§ Provided records
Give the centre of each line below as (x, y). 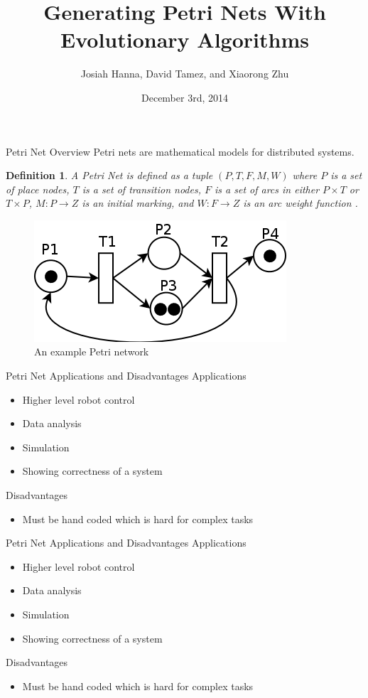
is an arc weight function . (301, 203)
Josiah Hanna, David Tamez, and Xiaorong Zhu (185, 74)
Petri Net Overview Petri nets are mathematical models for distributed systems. (180, 151)
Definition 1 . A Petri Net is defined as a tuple (109, 175)
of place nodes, (38, 189)
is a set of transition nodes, (141, 189)
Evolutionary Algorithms (185, 39)
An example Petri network (92, 351)
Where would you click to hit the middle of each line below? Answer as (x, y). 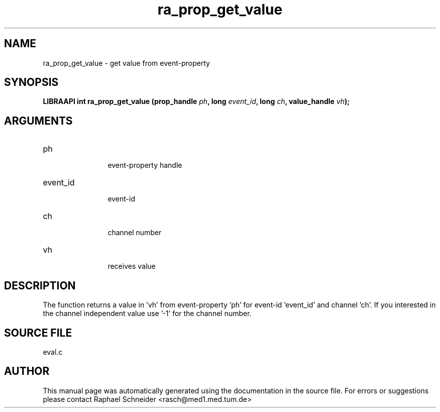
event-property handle (145, 165)
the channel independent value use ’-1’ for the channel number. (147, 314)
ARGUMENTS (38, 121)
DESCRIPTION (40, 285)
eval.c (53, 352)
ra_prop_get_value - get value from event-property (126, 63)
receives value (132, 266)
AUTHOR (27, 371)
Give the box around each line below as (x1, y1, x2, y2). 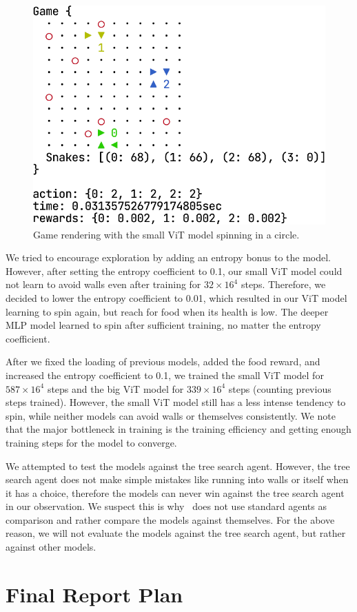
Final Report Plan (6, 580, 183, 608)
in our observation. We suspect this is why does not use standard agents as (6, 499, 327, 513)
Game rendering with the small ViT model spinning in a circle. (33, 227, 300, 241)
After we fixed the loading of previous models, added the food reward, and (6, 354, 320, 369)
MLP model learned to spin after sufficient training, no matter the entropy (6, 318, 321, 332)
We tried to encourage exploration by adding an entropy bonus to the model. (6, 250, 331, 265)
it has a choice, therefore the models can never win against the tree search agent (6, 485, 345, 500)
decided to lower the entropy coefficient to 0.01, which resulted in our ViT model (6, 290, 347, 305)
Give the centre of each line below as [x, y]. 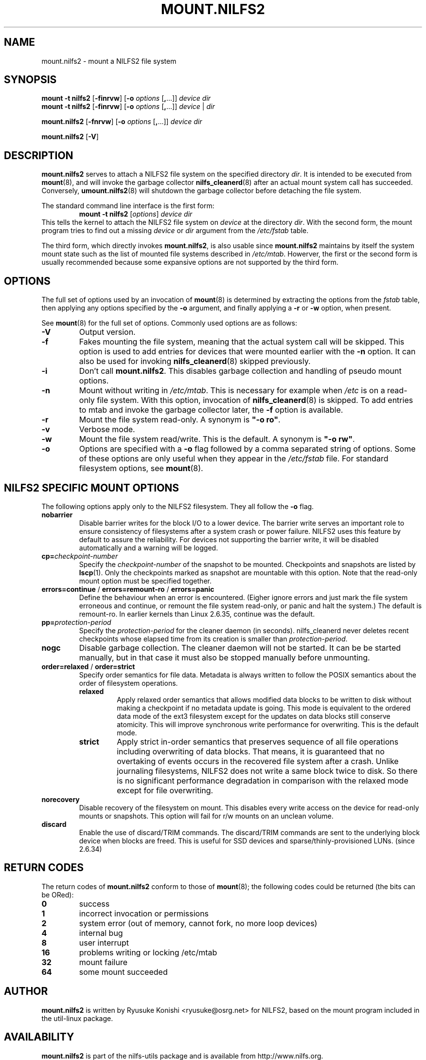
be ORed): [58, 895]
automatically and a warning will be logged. [149, 548]
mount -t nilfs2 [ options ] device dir [136, 214]
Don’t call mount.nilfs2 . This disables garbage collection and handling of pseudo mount [240, 371]
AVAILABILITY [39, 1037]
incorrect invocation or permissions [144, 913]
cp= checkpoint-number [80, 556]
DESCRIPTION [39, 155]
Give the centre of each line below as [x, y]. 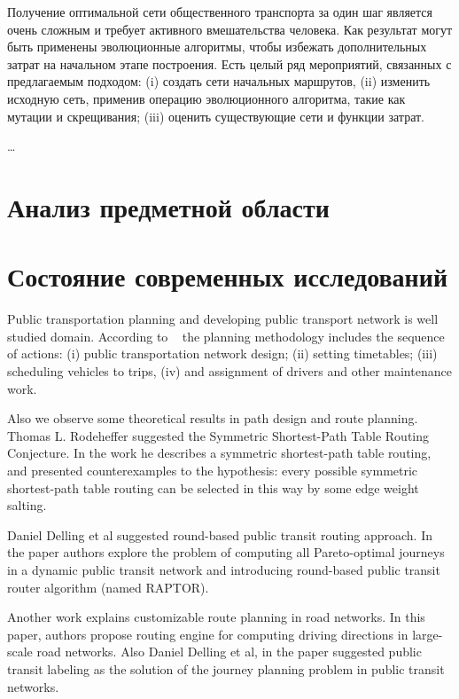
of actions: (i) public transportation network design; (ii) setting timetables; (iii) [222, 353]
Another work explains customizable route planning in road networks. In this [216, 617]
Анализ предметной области [168, 206]
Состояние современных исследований [228, 276]
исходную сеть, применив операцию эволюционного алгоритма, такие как [206, 98]
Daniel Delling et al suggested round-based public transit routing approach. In [220, 534]
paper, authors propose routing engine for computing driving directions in [208, 634]
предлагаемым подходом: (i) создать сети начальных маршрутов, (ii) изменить [219, 81]
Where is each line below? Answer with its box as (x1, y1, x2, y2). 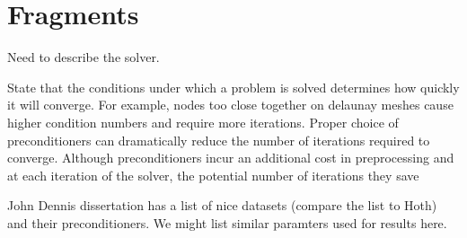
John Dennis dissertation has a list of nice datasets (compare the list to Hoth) (7, 196, 437, 215)
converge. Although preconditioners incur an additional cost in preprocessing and (7, 148, 454, 167)
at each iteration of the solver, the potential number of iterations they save (7, 165, 419, 184)
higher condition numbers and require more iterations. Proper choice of (7, 112, 399, 131)
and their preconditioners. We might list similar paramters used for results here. (7, 213, 447, 232)
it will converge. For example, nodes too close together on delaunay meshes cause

§ The task
Go to the line above holding "исходную сеть, применив", then copy exactly each line down to and including the one holding "Where is each", leaving pictures out.

§ Worked solution
исходную сеть, применив операцию эволюционного алгоритма, такие как [206, 98]
Daniel Delling et al suggested round-based public transit routing approach. In [220, 534]
paper, authors propose routing engine for computing driving directions in [208, 634]
предлагаемым подходом: (i) создать сети начальных маршрутов, (ii) изменить [219, 81]
Where is each line below? Answer with its box as (x1, y1, x2, y2). 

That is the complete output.